GOAL OF THE EXERCISE: When you reach the line in the data below that contains "customizations and did", please start repeating lines exactly, and stop after the line that contains "like we initially envisioned. (80, 550)", repeating nothing else.

PROVIDED MATERIAL:
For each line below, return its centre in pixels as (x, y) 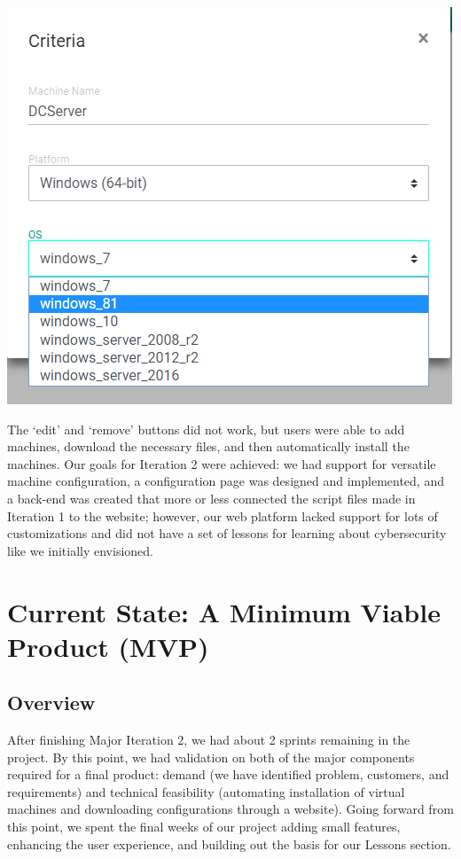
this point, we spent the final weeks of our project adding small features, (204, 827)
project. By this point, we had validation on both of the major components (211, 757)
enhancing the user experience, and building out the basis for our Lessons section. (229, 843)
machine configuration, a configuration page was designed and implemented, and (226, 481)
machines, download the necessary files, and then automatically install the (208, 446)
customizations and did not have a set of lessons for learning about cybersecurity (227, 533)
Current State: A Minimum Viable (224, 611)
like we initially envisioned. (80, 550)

--

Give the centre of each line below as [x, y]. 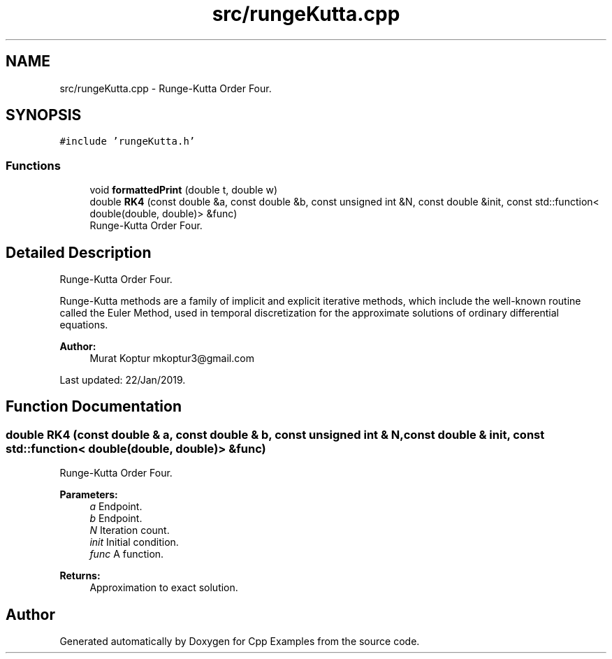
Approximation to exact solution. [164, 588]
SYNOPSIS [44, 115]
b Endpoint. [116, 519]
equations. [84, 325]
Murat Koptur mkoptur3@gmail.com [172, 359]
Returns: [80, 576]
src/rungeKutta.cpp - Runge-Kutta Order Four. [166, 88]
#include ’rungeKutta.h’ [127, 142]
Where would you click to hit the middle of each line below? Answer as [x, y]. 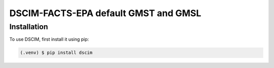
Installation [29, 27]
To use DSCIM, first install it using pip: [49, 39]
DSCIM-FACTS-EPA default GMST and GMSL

FINISHED TASK:
customizations and did not have a set of lessons for learning about cybersecurity (227, 533)
Current State: A Minimum Viable (224, 611)
like we initially envisioned. (80, 550)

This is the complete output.